You'll love your Rebel! It really takes the most awesome pics.


----------



## pdbailly (Mar 21, 2008)

either of those lenses would be great to have. if you chose the 70-300mm try to get one with image stabalization. stacy is right with that lens you need to stand back further. I also have a 17-45mm that I just love. I have to be closer but there is little if no noise in my pictures and never require me to crop. good luck and have fun. you have a great camera


----------



## jackstraw (Dec 15, 2008)

I HIGHLY recommend Amazon.com for all purchases!!!!!

I got this for my XTi last year and LOVE IT!!!!
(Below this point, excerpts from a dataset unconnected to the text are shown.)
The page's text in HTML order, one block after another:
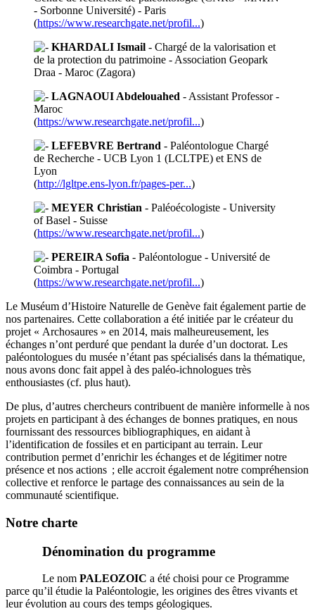
- Sorbonne Université) - Paris
(https://www.researchgate.net/profil...)
KHARDALI Ismail - Chargé de la valorisation et
de la protection du patrimoine - Association Geopark
Draa - Maroc (Zagora)
LAGNAOUI Abdelouahed - Assistant Professor -
Maroc
(https://www.researchgate.net/profil...)
LEFEBVRE Bertrand - Paléontologue Chargé
de Recherche - UCB Lyon 1 (LCLTPE) et ENS de
Lyon
(http://lgltpe.ens-lyon.fr/pages-per...)
MEYER Christian - Paléoécologiste - University
of Basel - Suisse
(https://www.researchgate.net/profil...)
PEREIRA Sofia - Paléontologue - Université de
Coimbra - Portugal
(https://www.researchgate.net/profil...)
Le Muséum d’Histoire Naturelle de Genève fait également partie de
nos partenaires. Cette collaboration a été initiée par le créateur du
projet « Archosaures » en 2014, mais malheureusement, les
échanges n’ont perduré que pendant la durée d’un doctorat. Les
paléontologues du musée n’étant pas spécialisés dans la thématique,
nous avons donc fait appel à des paléo-ichnologues très
enthousiastes (cf. plus haut).
De plus, d’autres chercheurs contribuent de manière informelle à nos
projets en participant à des échanges de bonnes pratiques, en nous
fournissant des ressources bibliographiques, en aidant à
l’identification de fossiles et en participant au terrain. Leur
contribution permet d’enrichir les échanges et de légitimer notre
présence et nos actions ; elle accroit également notre compréhension
collective et renforce le partage des connaissances au sein de la
communauté scientifique.
Notre charte
Dénomination du programme
Le nom PALEOZOIC a été choisi pour ce Programme
parce qu’il étudie la Paléontologie, les origines des êtres vivants et
leur évolution au cours des temps géologiques.

http://www.amazon.com/gp/product/B00006I53S


----------



## The A Team (Dec 1, 2005)

I don't have my camera with me today (darn) I usually bring it to work with me :smmadder: 

But i mostly use the lens that came with it. I did buy a telephoto lens that is like 75 - 300mm - but that's mostly for taking pictures of things further away (hummmm....  ...like dog shows). But I'm always taking pictures of my dogs and the normal lens seems to be best for that.

Now I'd like to get a macro lens to get really good close up pics.


----------



## sophie (Jul 9, 2006)

I have the lens that came with it and for Christmas I got the 75-300 mm with the stablizer. You do have to be farther away, but what I noticed the most about it is that the image is a thousand times clearer than the pics I take with the one that came with the camera.

Linda


----------



## Krystal (Feb 3, 2007)

QUOTE (BellarataMaltese @ Jan 22 2009, 12:06 AM) index.php?act=findpost&pid=711305


> if you just got the basic lens (20-55mm or something like that) you'll need another lens. I have a 20-200 mm lens that I use the most although I like my 70mm-300mm one also, but sometimes i have to back up to take the picture, which is why I usually have my 20-200 lens on my camera.
> 
> You'll love your Rebel! It really takes the most awesome pics.[/B]
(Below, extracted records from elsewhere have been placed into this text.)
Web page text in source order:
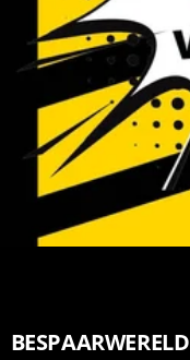
BESPAARWERELD
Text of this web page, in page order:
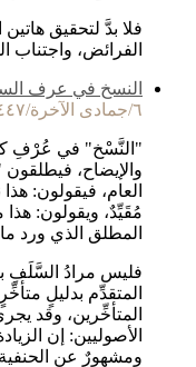
فلا بدَّ لتحقيق
الفرائض، واجتناب
النسخ في عرف
٦/جمادى الآخرة/١٤٤٧ الموافق ٢٧/نوفمبر/٢٠٢٥
"النَّسْخ" في عُرْفِ
والإيضاح،
العام، فيقولون:
مُقَيِّدٌ، ويقولون:
المطلق الذي ورد
فليس مرادُ السَّلَفِ
المتقدِّم بدليلٍ
المتأخِّرين، وقد
الأصوليين: إن
ومشهورٌ عن
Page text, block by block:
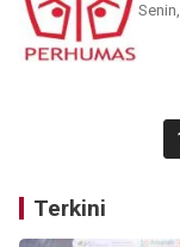
Terkini
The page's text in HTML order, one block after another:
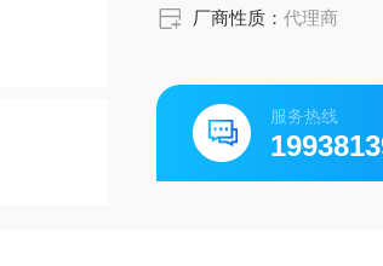
厂商性质：代理商
服务热线

So maybe I would only need the 20-200 MM lens ??? 

I thought all lens' came with imige stablizer??


----------



## bellaratamaltese (May 24, 2006)

QUOTE (Krystal @ Jan 22 2009, 12:31 PM) index.php?act=findpost&pid=711515


> QUOTE (BellarataMaltese @ Jan 22 2009, 12:06 AM) index.php?act=findpost&pid=711305





> if you just got the basic lens (20-55mm or something like that) you'll need another lens. I have a 20-200 mm lens that I use the most although I like my 70mm-300mm one also, but sometimes i have to back up to take the picture, which is why I usually have my 20-200 lens on my camera.
> 
> You'll love your Rebel! It really takes the most awesome pics.[/B]



So maybe I would only need the 20-200 MM lens ??? 

I thought all lens' came with imige stablizer??
[/B][/QUOTE]

Maybe that's a 'newer' thing? I've had my camera for five years so I dont' think the lens I have comes with image stabilizer but it still takes a darn good pic. This is the one like I have
http://www.amazon.com/Tamron-AF-18-200mm-A...282&sr=1-42
Although I really did pay the $499 when I got it, LOL. You could try finding a used one ebay though. You don't need to buy a canon lens, they are interchangable, as long as it says SLR and it should say what camera it works with. Both my lens are Tamron (I have a hard time spending as much for a lens as I did my camera)


----------



## pdbailly (Mar 21, 2008)

No they don't. Canon has several different types and qualities. Also if you are shooting inside you might be happier with a lens that is not a 58mm but something that is 72mm or 77mm. Those allow more light into the camera. The 58mm is great for outside sunny days. Now that said I have a Canon 40D and I use some of the same lenses mentioned here. I use the Manual setting and use the flash as little as possible even indoors. Have fun deciding what you are going to get


----------



## Krystal (Feb 3, 2007)

QUOTE (pdbailly @ Jan 22 2009, 11:40 AM) index.php?act=findpost&pid=711517


> No they don't. Canon has several different types and qualities. Also if you are shooting inside you might be happier with a lens that is not a 58mm but something that is 72mm or 77mm. Those allow more light into the camera. The 58mm is great for outside sunny days. Now that said I have a Canon 40D and I use some of the same lenses mentioned here. I use the Manual setting and use the flash as little as possible even indoors. Have fun deciding what you are going to get[/B]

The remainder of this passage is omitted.